▶ **EXERCISE**:
Start at the line with "Text of this" and print every line through the end of the material below. Keep it exact and free of pictures.
START DATASET
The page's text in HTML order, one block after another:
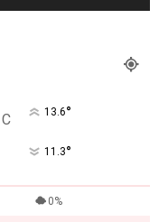
C 13.6°
11.3°
0%
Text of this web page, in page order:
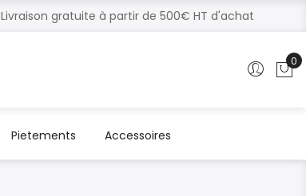
Livraison gratuite à partir de 500€ HT d'achat
0
Pietements Accessoires
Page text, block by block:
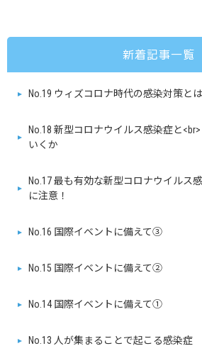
END DATASET
▶ **RESULT OF THE TASK**:
Text of this web page, in page order:
Livraison gratuite à partir de 500€ HT d'achat
0
Pietements Accessoires
Page text, block by block:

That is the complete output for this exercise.